The first reference to a form of football in the town was to the rugby football code in the 1870s. The earliest reference to association football being played in Kelso is of the Kelso Athletic club losing 3–0 at home to Swinton towards the end of 1889.

In 1890, Kelso Rugby Club formed an association side, suspected of being "for the purpose of spiting the Athletic". The two clubs played a less-than-friendly friendly on Springwood Park at the end of 1890, which ended 0–0. Kelso F.C. held a vote at the end of the season as to whether to continue with association, and by a majority of 8 resolved to do so.

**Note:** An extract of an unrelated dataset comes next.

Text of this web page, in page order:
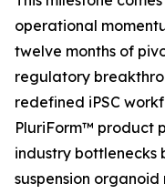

Kelso Athletic was the first club from the town to play competitive football at county level, by playing two ties in the 1890–91 Border Cup (surviving a protest from Vale of Gala for playing in "mixed colours"). However, from 1891 the Athletic seems to have been absorbed by the rugby club, with at least three of the Athletic players (including captain Faulds) in the Kelso Association Club's side, and there being no further record of the Athletic, Kelso taking over the role of being the town's representative at county level.

Kelso however lost its first ties in the Border Cup every season from 1891–92 to 1896–97. Despite this lack of success, Kelso entered the Scottish Cup for the first time in the first preliminary round in 1894–95, losing 5–0 at home to Uphall. The following season, Kelso entered the East of Scotland Shield and King Cup for the first time, as well as the new Scottish Qualifying Cup. The club lost in the first round of the Shield and King Cup, and scratched from the Qualifying Cup. 1896–97 was slightly better, as it won one tie (beating Vale of Leithen in the Shield), but scratched again in the Qualifying Cup, and the following season another scratching in the Qualifying Cup effectively ensured the club's exclusion from senior football in future. Kelso also withdrew from the East of Scotland Association in 1897, citing transport difficulties.

The club therefore reverted to local football afterwards, and its first win in the Border Cup, in 1897–98 - 1–0 at Duns - put the club in the final. Despite home advantage, Kelso lost 4–3 to Peebles Rovers, throwing away a three-goal lead, and missing a penalty. Kelso reached two more finals; in 1900–01 it lost 3–1 to Vale of Leithen at Duns, and in 1913–14 lost to Gala Fairydean at Selkirk. It did not re-emerge after the First World War.

==Colours==

The club wore black and white vertical stripes, first adopted in December 1891.

==Ground==

The club's home as a senior club was Springwood Park, which had sometimes been used for association matches beforehand, although Shedden Park had also been used.